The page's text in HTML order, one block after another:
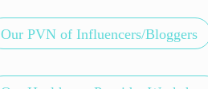
Our PVN of Influencers/Bloggers
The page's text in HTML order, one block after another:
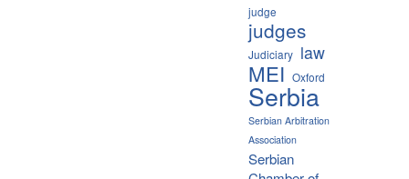
judge
judges
Judiciary law
MEI Oxford
Serbia
Serbian Arbitration
Association
Serbian
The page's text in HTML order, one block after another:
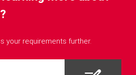
your requirements further.
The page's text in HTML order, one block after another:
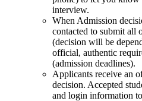
interview.
When Admission
contacted to submit all
(decision will be
official, authentic
(admission deadlines).
Applicants receive an
decision. Accepted
and login information

DESCRIPTION OF THE TASK —
What is needed is an exact copy of the data, without any pictures.

OUTPUT FOR THIS TASK —
The page's text in HTML order, one block after another:
Our PVN of Influencers/Bloggers
The page's text in HTML order, one block after another:
judge
judges
Judiciary law
MEI Oxford
Serbia
Serbian Arbitration
Association
Serbian
The page's text in HTML order, one block after another:
your requirements further.
The page's text in HTML order, one block after another:
interview.
When Admission
contacted to submit all
(decision will be
official, authentic
(admission deadlines).
Applicants receive an
decision. Accepted
and login information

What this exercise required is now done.